▸ YOUR OBJECTIVE
Please give back each entry below unaltered, leaving the pictures out.

-----

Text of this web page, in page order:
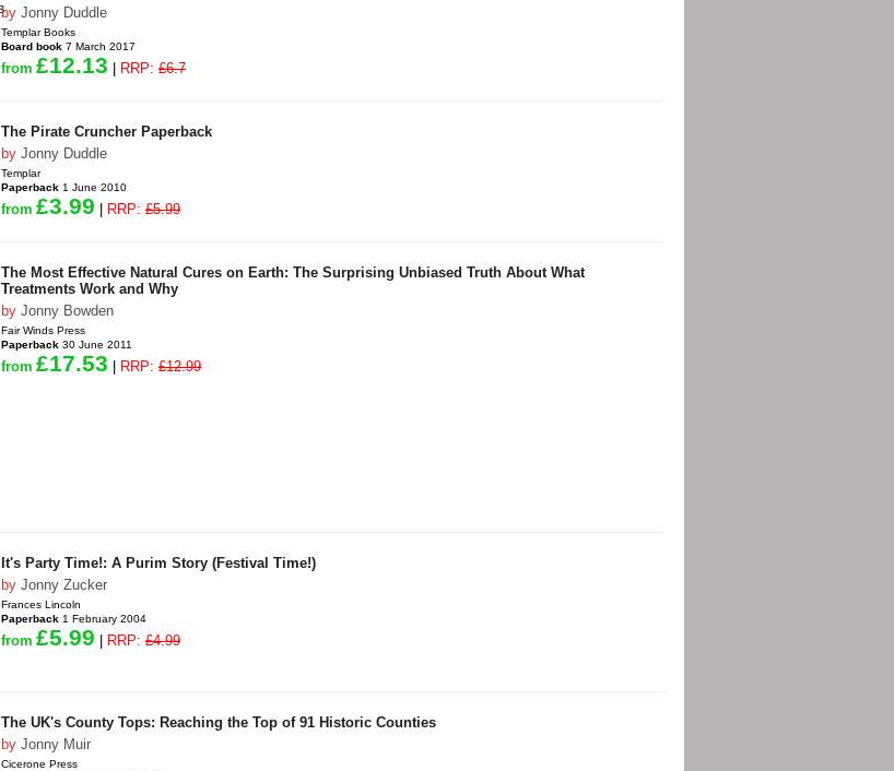
by Jonny Duddle
Templar Books
Board book 7 March 2017
from £12.13 RRP: £6.7
The Pirate Cruncher Paperback
by Jonny Duddle
Templar
Paperback 1 June 2010
from £3.99 RRP: £5.99
The Most Effective Natural Cures on Earth: The Surprising Unbiased Truth About What
Treatments Work and Why
by Jonny Bowden
Fair Winds Press
Paperback 30 June 2011
from £17.53 RRP: £12.99
It's Party Time!: A Purim Story (Festival Time!)
by Jonny Zucker
Frances Lincoln
Paperback 1 February 2004
from £5.99 RRP: £4.99
The UK's County Tops: Reaching the Top of 91 Historic Counties
by Jonny Muir
Cicerone Press
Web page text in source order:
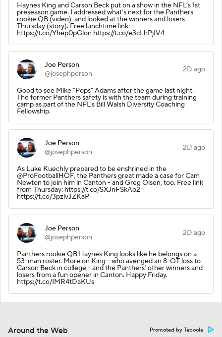
Haynes King and Carson Beck put on a show in the NFL’s 1st
preseason game. I addressed what’s next for the Panthers
rookie QB (video), and looked at the winners and losers
Thursday (story). Free lunchtime link:
https://t.co/Yhep0pGlon https://t.co/e3cLhPjIV4
Joe Person
@josephperson
2D ago
Good to see Mike “Pops” Adams after the game last night.
The former Panthers safety is with the team during training
camp as part of the NFL's Bill Walsh Diversity Coaching
Fellowship.
Joe Person
@josephperson
2D ago
As Luke Kuechly prepared to be enshrined in the
@ProFootballHOF, the Panthers great made a case for Cam
Newton to join him in Canton - and Greg Olsen, too. Free link
from Thursday: https://t.co/SXJnFSkAo2
https://t.co/3pzlvJZKaP
Joe Person
@josephperson
2D ago
Panthers rookie QB Haynes King looks like he belongs on a
53-man roster. More on King - who avenged an 8-OT loss to
Carson Beck in college - and the Panthers’ other winners and
losers from a fun opener in Canton. Happy Friday.
https://t.co/IMR4tDaKUs
Around the Web Promoted by Taboola
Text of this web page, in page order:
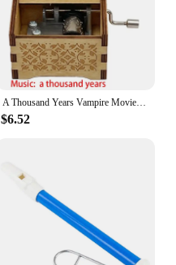
A Thousand Years Vampire Movie Music Box Handed Wooden 18 Tones Wedding Romance Song Girlfriend New Year Christmas Gift
$6.52
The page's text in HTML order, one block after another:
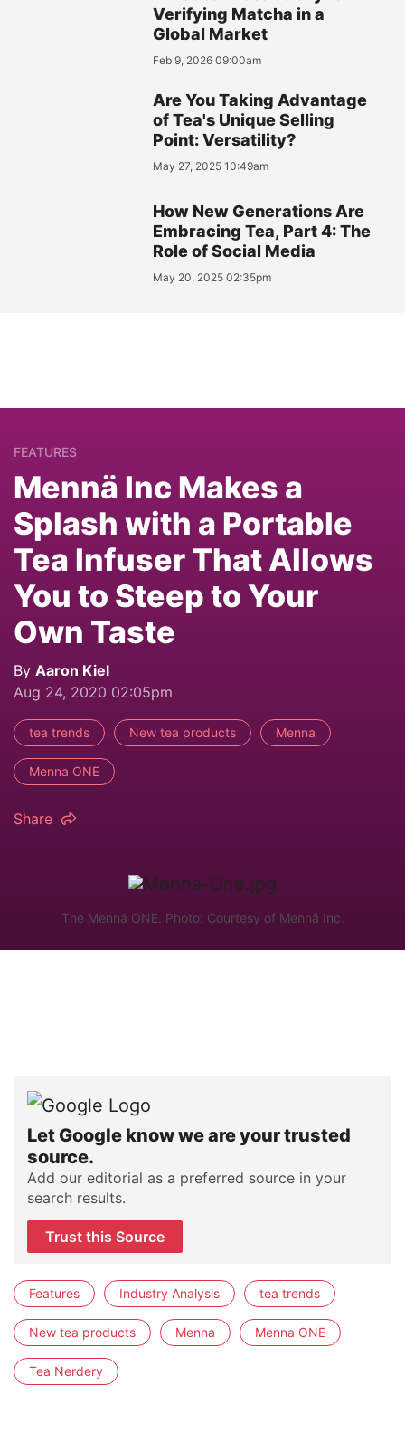
Verifying Matcha in a
Global Market
Feb 9, 2026 09:00am
Are You Taking Advantage
of Tea's Unique Selling
Point: Versatility?
May 27, 2025 10:49am
How New Generations Are
Embracing Tea, Part 4: The
Role of Social Media
May 20, 2025 02:35pm
FEATURES
Mennä Inc Makes a
Splash with a Portable
Tea Infuser That Allows
You to Steep to Your
Own Taste
By Aaron Kiel
Aug 24, 2020 02:05pm
tea trends New tea products Menna
Menna ONE
Share
The Mennä ONE. Photo: Courtesy of Mennä Inc.
Let Google know we are your trusted
source.
Add our editorial as a preferred source in your
search results.
Trust this Source
Features Industry Analysis tea trends
New tea products Menna Menna ONE
Tea Nerdery
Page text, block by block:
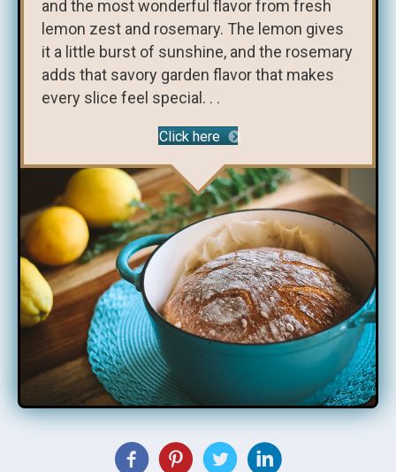
and the most wonderful flavor from fresh
lemon zest and rosemary. The lemon gives
it a little burst of sunshine, and the rosemary
adds that savory garden flavor that makes
every slice feel special. . .
Click here
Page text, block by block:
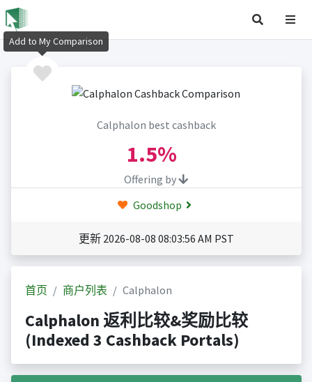
Calphalon best cashback
1.5%
Offering by
Goodshop
更新 2026-08-08 08:03:56 AM PST
首页 商户列表 Calphalon
Calphalon 返利比较&奖励比较
(Indexed 3 Cashback Portals)
Add to My Comparison
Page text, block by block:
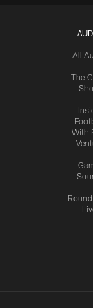
All
The
With
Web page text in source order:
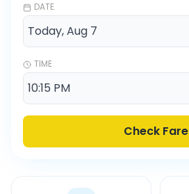
DATE
TIME
Check Fare
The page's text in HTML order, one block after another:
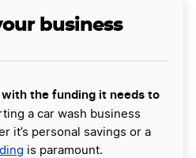
business
the funding it needs to
a car wash business
it’s personal savings or a
is paramount.
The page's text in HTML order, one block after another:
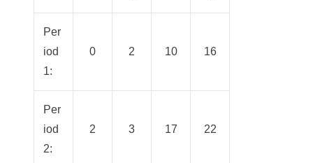
Per
iod
1:
0 2 10 16
Per
iod
2:
2 3 17 22
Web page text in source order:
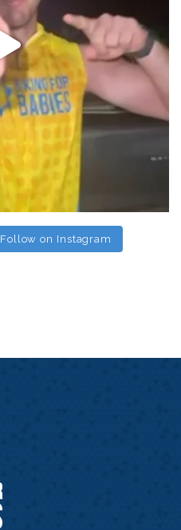
Follow on Instagram
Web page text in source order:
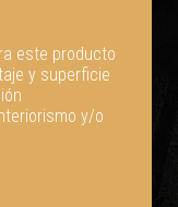
este producto
y superficie
y/o
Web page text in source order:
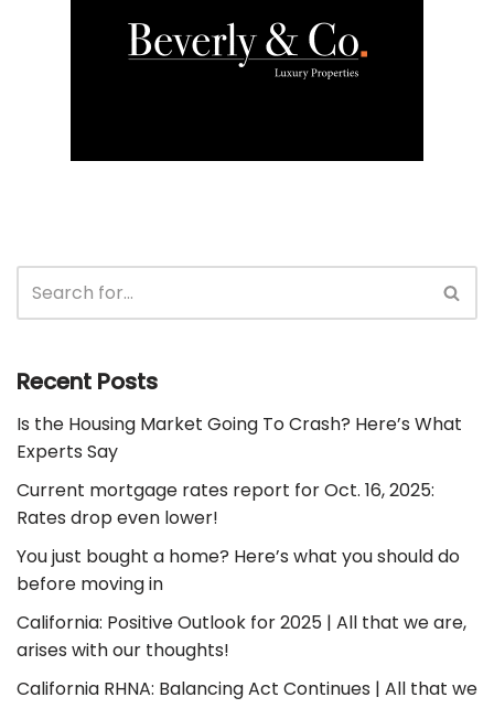
Recent Posts
Is the Housing Market Going To Crash? Here’s What
Experts Say
Current mortgage rates report for Oct. 16, 2025:
Rates drop even lower!
You just bought a home? Here’s what you should do
before moving in
California: Positive Outlook for 2025 | All that we are,
arises with our thoughts!
California RHNA: Balancing Act Continues | All that we
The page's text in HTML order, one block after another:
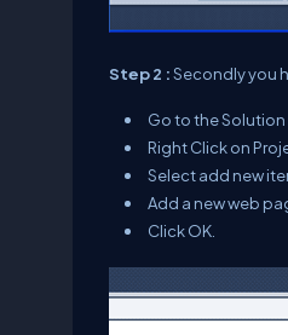
Step 2 :Secondly you
Go to the Solution
Right Click on
Select add new
Add a new web
Click OK.
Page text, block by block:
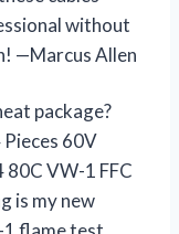
without
—Marcus Allen
package?
Pieces 60V
80C VW-1 FFC
is my new
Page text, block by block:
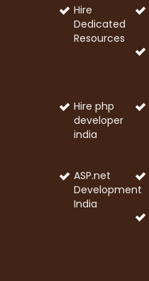
Hire
Dedicated
Resources
Hire php
developer
india
ASP.net
Development
India
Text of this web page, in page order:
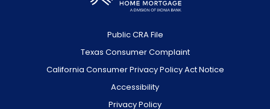
Public CRA File
Texas Consumer Complaint
California Consumer Privacy Policy Act Notice
Accessibility
Privacy Policy
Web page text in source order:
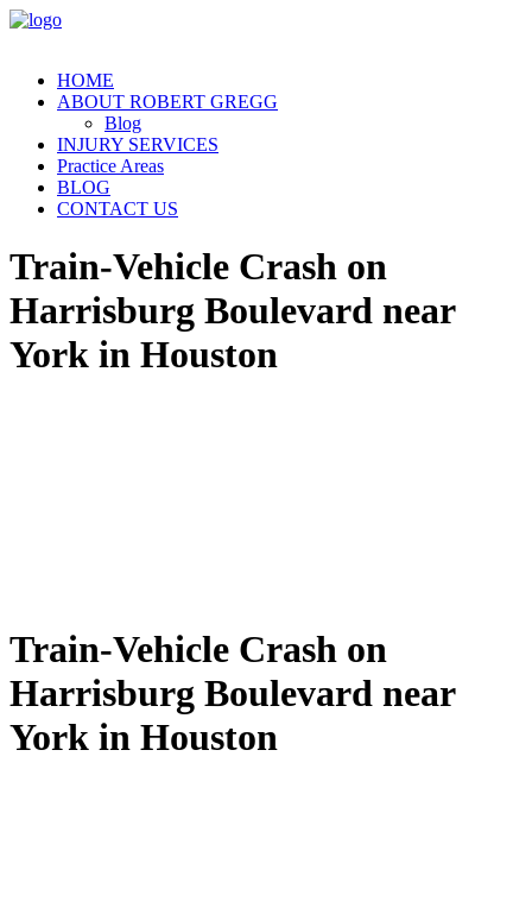
HOME
ABOUT ROBERT GREGG
Blog
INJURY SERVICES
Practice Areas
BLOG
CONTACT US
Train-Vehicle Crash on
Harrisburg Boulevard near
York in Houston
Train-Vehicle Crash on
Harrisburg Boulevard near
York in Houston
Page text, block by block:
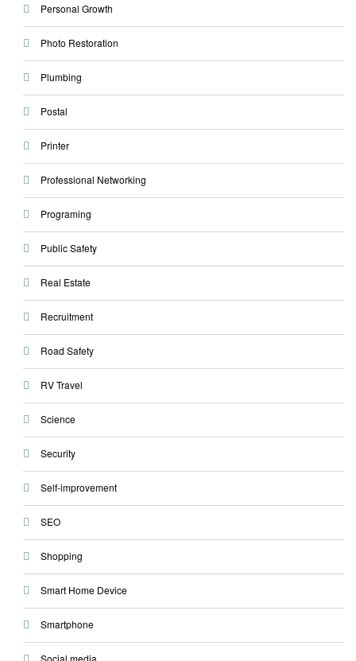
Personal Growth
Photo Restoration
Plumbing
Postal
Printer
Professional Networking
Programing
Public Safety
Real Estate
Recruitment
Road Safety
RV Travel
Science
Security
Self-improvement
SEO
Shopping
Smart Home Device
Smartphone
Social media
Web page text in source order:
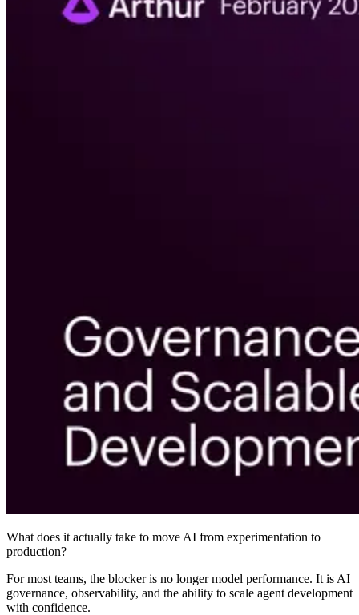
What does it actually take to move AI from experimentation to
production?
For most teams, the blocker is no longer model performance. It is AI
governance, observability, and the ability to scale agent development
with confidence.
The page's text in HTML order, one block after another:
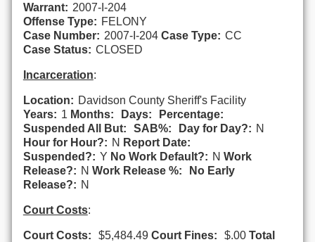
Warrant: 2007-I-204
Offense Type: FELONY
Case Number: 2007-I-204 Case Type: CC
Case Status: CLOSED
Incarceration:
Location: Davidson County Sheriff's Facility
Years: 1 Months: Days:
Percentage:
Suspended All But:
SAB%: Day for Day?: N
Hour for Hour?: N Report Date:
Suspended?: Y No Work Default?: N Work
Release?: N Work Release %:
No Early
Release?: N
Court Costs:
Court Costs: $5,484.49 Court Fines: $.00 Total
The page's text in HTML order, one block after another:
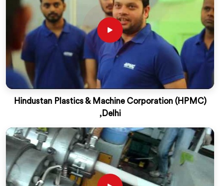
Hindustan Plastics & Machine Corporation (HPMC)
,Delhi
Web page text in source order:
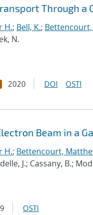
Through a
H.; Bell, K.;
N.
2020 DOI OSTI
Beam in a
H.; Bettencourt,
J.; Cassany, B.;
OSTI
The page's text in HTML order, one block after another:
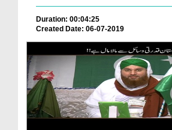
Duration: 00:04:25
Created Date: 06-07-2019

-----

▸ RESPONSE TO THIS EXERCISE
Text of this web page, in page order:
by Jonny Duddle
Templar Books
Board book 7 March 2017
from £12.13 RRP: £6.7
The Pirate Cruncher Paperback
by Jonny Duddle
Templar
Paperback 1 June 2010
from £3.99 RRP: £5.99
The Most Effective Natural Cures on Earth: The Surprising Unbiased Truth About What
Treatments Work and Why
by Jonny Bowden
Fair Winds Press
Paperback 30 June 2011
from £17.53 RRP: £12.99
It's Party Time!: A Purim Story (Festival Time!)
by Jonny Zucker
Frances Lincoln
Paperback 1 February 2004
from £5.99 RRP: £4.99
The UK's County Tops: Reaching the Top of 91 Historic Counties
by Jonny Muir
Cicerone Press
Web page text in source order:
Haynes King and Carson Beck put on a show in the NFL’s 1st
preseason game. I addressed what’s next for the Panthers
rookie QB (video), and looked at the winners and losers
Thursday (story). Free lunchtime link:
https://t.co/Yhep0pGlon https://t.co/e3cLhPjIV4
Joe Person
@josephperson
2D ago
Good to see Mike “Pops” Adams after the game last night.
The former Panthers safety is with the team during training
camp as part of the NFL's Bill Walsh Diversity Coaching
Fellowship.
Joe Person
@josephperson
2D ago
As Luke Kuechly prepared to be enshrined in the
@ProFootballHOF, the Panthers great made a case for Cam
Newton to join him in Canton - and Greg Olsen, too. Free link
from Thursday: https://t.co/SXJnFSkAo2
https://t.co/3pzlvJZKaP
Joe Person
@josephperson
2D ago
Panthers rookie QB Haynes King looks like he belongs on a
53-man roster. More on King - who avenged an 8-OT loss to
Carson Beck in college - and the Panthers’ other winners and
losers from a fun opener in Canton. Happy Friday.
https://t.co/IMR4tDaKUs
Around the Web Promoted by Taboola
Text of this web page, in page order:
A Thousand Years Vampire Movie Music Box Handed Wooden 18 Tones Wedding Romance Song Girlfriend New Year Christmas Gift
$6.52
The page's text in HTML order, one block after another:
Verifying Matcha in a
Global Market
Feb 9, 2026 09:00am
Are You Taking Advantage
of Tea's Unique Selling
Point: Versatility?
May 27, 2025 10:49am
How New Generations Are
Embracing Tea, Part 4: The
Role of Social Media
May 20, 2025 02:35pm
FEATURES
Mennä Inc Makes a
Splash with a Portable
Tea Infuser That Allows
You to Steep to Your
Own Taste
By Aaron Kiel
Aug 24, 2020 02:05pm
tea trends New tea products Menna
Menna ONE
Share
The Mennä ONE. Photo: Courtesy of Mennä Inc.
Let Google know we are your trusted
source.
Add our editorial as a preferred source in your
search results.
Trust this Source
Features Industry Analysis tea trends
New tea products Menna Menna ONE
Tea Nerdery
Page text, block by block:
and the most wonderful flavor from fresh
lemon zest and rosemary. The lemon gives
it a little burst of sunshine, and the rosemary
adds that savory garden flavor that makes
every slice feel special. . .
Click here
Page text, block by block:
Calphalon best cashback
1.5%
Offering by
Goodshop
更新 2026-08-08 08:03:56 AM PST
首页 商户列表 Calphalon
Calphalon 返利比较&奖励比较
(Indexed 3 Cashback Portals)
Add to My Comparison
Page text, block by block:
All
The
With
Web page text in source order:
DATE
TIME
Check Fare
The page's text in HTML order, one block after another:
business
the funding it needs to
a car wash business
it’s personal savings or a
is paramount.
The page's text in HTML order, one block after another:
Per
iod
1:
0 2 10 16
Per
iod
2:
2 3 17 22
Web page text in source order:
Follow on Instagram
Web page text in source order:
este producto
y superficie
y/o
Web page text in source order:
Recent Posts
Is the Housing Market Going To Crash? Here’s What
Experts Say
Current mortgage rates report for Oct. 16, 2025:
Rates drop even lower!
You just bought a home? Here’s what you should do
before moving in
California: Positive Outlook for 2025 | All that we are,
arises with our thoughts!
California RHNA: Balancing Act Continues | All that we
The page's text in HTML order, one block after another:
Step 2 :Secondly you
Go to the Solution
Right Click on
Select add new
Add a new web
Click OK.
Page text, block by block:
without
—Marcus Allen
package?
Pieces 60V
80C VW-1 FFC
is my new
Page text, block by block:
Hire
Dedicated
Resources
Hire php
developer
india
ASP.net
Development
India
Text of this web page, in page order:
Public CRA File
Texas Consumer Complaint
California Consumer Privacy Policy Act Notice
Accessibility
Privacy Policy
Web page text in source order:
HOME
ABOUT ROBERT GREGG
Blog
INJURY SERVICES
Practice Areas
BLOG
CONTACT US
Train-Vehicle Crash on
Harrisburg Boulevard near
York in Houston
Train-Vehicle Crash on
Harrisburg Boulevard near
York in Houston
Page text, block by block:
Personal Growth
Photo Restoration
Plumbing
Postal
Printer
Professional Networking
Programing
Public Safety
Real Estate
Recruitment
Road Safety
RV Travel
Science
Security
Self-improvement
SEO
Shopping
Smart Home Device
Smartphone
Social media
Web page text in source order:
What does it actually take to move AI from experimentation to
production?
For most teams, the blocker is no longer model performance. It is AI
governance, observability, and the ability to scale agent development
with confidence.
The page's text in HTML order, one block after another:
Warrant: 2007-I-204
Offense Type: FELONY
Case Number: 2007-I-204 Case Type: CC
Case Status: CLOSED
Incarceration:
Location: Davidson County Sheriff's Facility
Years: 1 Months: Days:
Percentage:
Suspended All But:
SAB%: Day for Day?: N
Hour for Hour?: N Report Date:
Suspended?: Y No Work Default?: N Work
Release?: N Work Release %:
No Early
Release?: N
Court Costs:
Court Costs: $5,484.49 Court Fines: $.00 Total
The page's text in HTML order, one block after another:
Hindustan Plastics & Machine Corporation (HPMC)
,Delhi
Web page text in source order:
Through a
H.; Bell, K.;
N.
2020 DOI OSTI
Beam in a
H.; Bettencourt,
J.; Cassany, B.;
OSTI
The page's text in HTML order, one block after another:
Duration: 00:04:25
Created Date: 06-07-2019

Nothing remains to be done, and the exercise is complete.